### BRIEF
Among the entries below, find the line with "Damage Taken3,051" and the line with "#E.29.I.22]. Also known as Yazd Ammunition". Return exactly those lines and every line between them, but no pictures.

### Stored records
━━━━━━━━━━━━━━━━━━━━
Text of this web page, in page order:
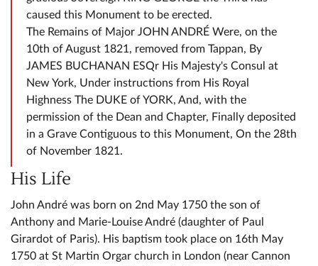
caused this Monument to be erected.
The Remains of Major JOHN ANDRÉ Were, on the
10th of August 1821, removed from Tappan, By
JAMES BUCHANAN ESQr His Majesty's Consul at
New York, Under instructions from His Royal
Highness The DUKE of YORK, And, with the
permission of the Dean and Chapter, Finally deposited
in a Grave Contiguous to this Monument, On the 28th
of November 1821.
His Life
John André was born on 2nd May 1750 the son of
Anthony and Marie-Louise André (daughter of Paul
Girardot of Paris). His baptism took place on 16th May
1750 at St Martin Orgar church in London (near Cannon
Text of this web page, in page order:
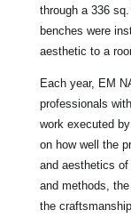
through a 336
benches were
aesthetic to a
Each year, EM
professionals
work executed
on how well the
and aesthetics
and methods,
the
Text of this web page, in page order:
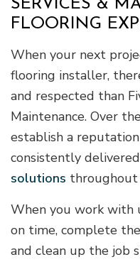
SERVICES &
FLOORING
When your next
flooring installer,
and respected than
Maintenance. Over
establish a
consistently
solutions throughout
When you work with
on time, complete
and clean up the job
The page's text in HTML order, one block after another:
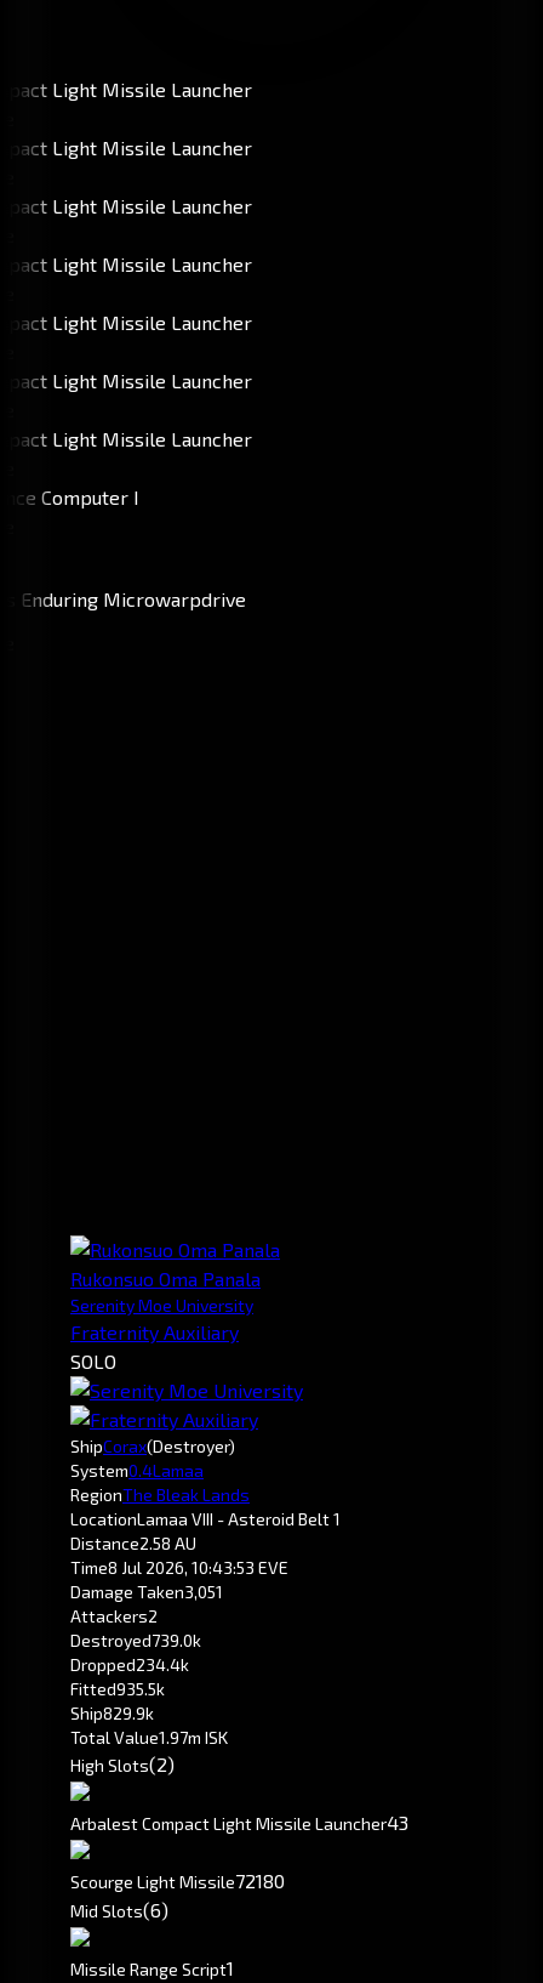
Rukonsuo Oma Panala
Serenity Moe University
Fraternity Auxiliary
SOLO
ShipCorax(Destroyer)
System0.4Lamaa
RegionThe Bleak Lands
LocationLamaa VIII - Asteroid Belt 1
Distance2.58 AU
Time8 Jul 2026, 10:43:53 EVE
Damage Taken3,051
Attackers2
Destroyed739.0k
Dropped234.4k
Fitted935.5k
Ship829.9k
Total Value1.97m ISK
High Slots(2)
Arbalest Compact Light Missile Launcher43
Scourge Light Missile72180
Mid Slots(6)
Missile Range Script1
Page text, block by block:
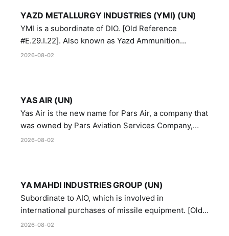
YAZD METALLURGY INDUSTRIES (YMI) (UN)
YMI is a subordinate of DIO. [Old Reference
#E.29.I.22]. Also known as Yazd Ammunition
Manufacturing and Metallurgy Industries,
2026-08-02
YAS AIR (UN)
Yas Air is the new name for Pars Air, a company that
was owned by Pars Aviation Services Company,
which in turn was designated by the United Nations
2026-08-02
YA MAHDI INDUSTRIES GROUP (UN)
Subordinate to AIO, which is involved in
international purchases of missile equipment. [Old
Reference # E.47.A.10]
2026-08-02
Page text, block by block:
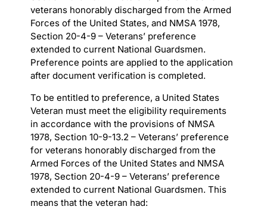
veterans honorably discharged from the Armed
Forces of the United States, and NMSA 1978,
Section 20-4-9 – Veterans’ preference
extended to current National Guardsmen.
Preference points are applied to the application
after document verification is completed.
To be entitled to preference, a United States
Veteran must meet the eligibility requirements
in accordance with the provisions of NMSA
1978, Section 10-9-13.2 – Veterans’ preference
for veterans honorably discharged from the
Armed Forces of the United States and NMSA
1978, Section 20-4-9 – Veterans’ preference
extended to current National Guardsmen. This
means that the veteran had:
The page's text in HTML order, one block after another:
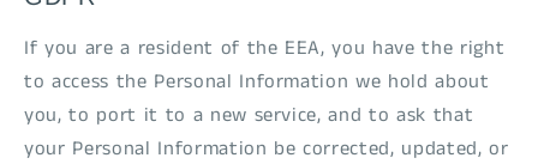
If you are a resident of the EEA, you have the right
to access the Personal Information we hold about
you, to port it to a new service, and to ask that
your Personal Information be corrected, updated, or
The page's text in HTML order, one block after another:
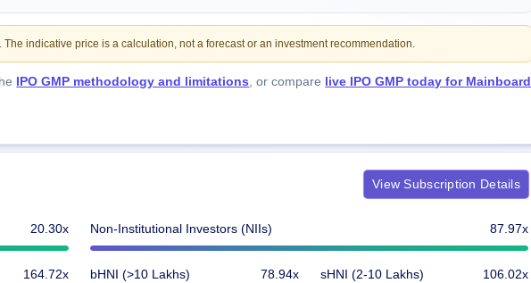
indicative price is a calculation, not a forecast or an investment recommendation.
IPO GMP methodology and limitations, or compare live IPO GMP today for Mainboard
View Subscription Details
20.30x
164.72x
Non-Institutional Investors (NIIs) 87.97x
bHNI (>10 Lakhs) 78.94x sHNI (2-10 Lakhs) 106.02x
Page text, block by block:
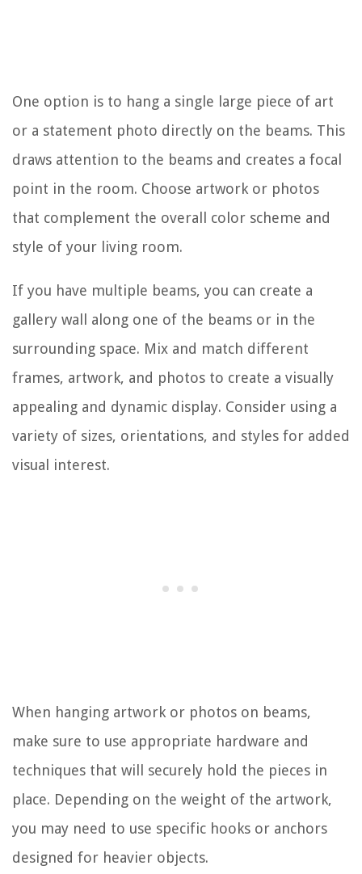
One option is to hang a single large piece of art
or a statement photo directly on the beams. This
draws attention to the beams and creates a focal
point in the room. Choose artwork or photos
that complement the overall color scheme and
style of your living room.
If you have multiple beams, you can create a
gallery wall along one of the beams or in the
surrounding space. Mix and match different
frames, artwork, and photos to create a visually
appealing and dynamic display. Consider using a
variety of sizes, orientations, and styles for added
visual interest.
When hanging artwork or photos on beams,
make sure to use appropriate hardware and
techniques that will securely hold the pieces in
place. Depending on the weight of the artwork,
you may need to use specific hooks or anchors
designed for heavier objects.
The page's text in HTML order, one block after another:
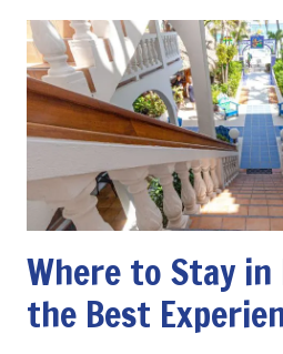
Where to Stay
the Best
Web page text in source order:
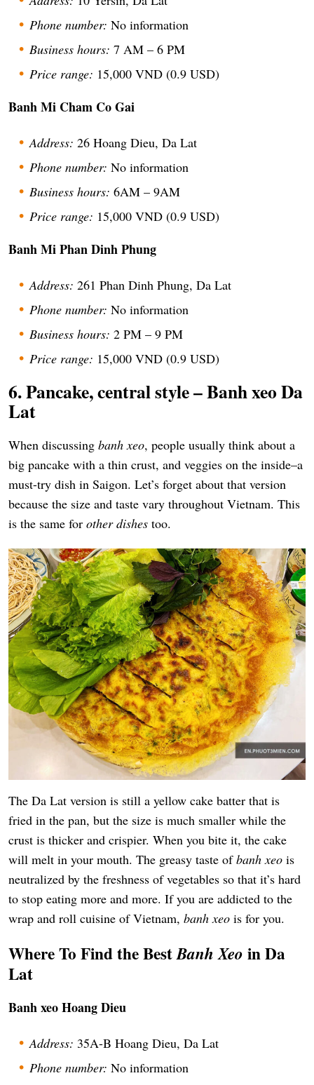
Phone number: No information
Business hours: 7 AM – 6 PM
Price range: 15,000 VND (0.9 USD)
Banh Mi Cham Co Gai
Address: 26 Hoang Dieu, Da Lat
Phone number: No information
Business hours: 6AM – 9AM
Price range: 15,000 VND (0.9 USD)
Banh Mi Phan Dinh Phung
Address: 261 Phan Dinh Phung, Da Lat
Phone number: No information
Business hours: 2 PM – 9 PM
Price range: 15,000 VND (0.9 USD)
6. Pancake, central style – Banh xeo Da
Lat
When discussing banh xeo, people usually think about a
big pancake with a thin crust, and veggies on the inside–a
must-try dish in Saigon. Let’s forget about that version
because the size and taste vary throughout Vietnam. This
is the same for other dishes too.
The Da Lat version is still a yellow cake batter that is
fried in the pan, but the size is much smaller while the
crust is thicker and crispier. When you bite it, the cake
will melt in your mouth. The greasy taste ofbanh xeo is
neutralized by the freshness of vegetables so that it’s hard
to stop eating more and more. If you are addicted to the
wrap and roll cuisine of Vietnam, banh xeo is for you.
Where To Find the BestBanh Xeo in Da
Lat
Banh xeo Hoang Dieu
Address: 35A-B Hoang Dieu, Da Lat
Phone number: No information
━━━━━━━━━━━━━━━━━━━━
### EXERCISE RESPONSE
Damage Taken3,051
Attackers2
Destroyed739.0k
Dropped234.4k
Fitted935.5k
Ship829.9k
Total Value1.97m ISK
High Slots(2)
Arbalest Compact Light Missile Launcher43
Scourge Light Missile72180
Mid Slots(6)
Missile Range Script1
Page text, block by block:
YAZD METALLURGY INDUSTRIES (YMI) (UN)
YMI is a subordinate of DIO. [Old Reference
#E.29.I.22]. Also known as Yazd Ammunition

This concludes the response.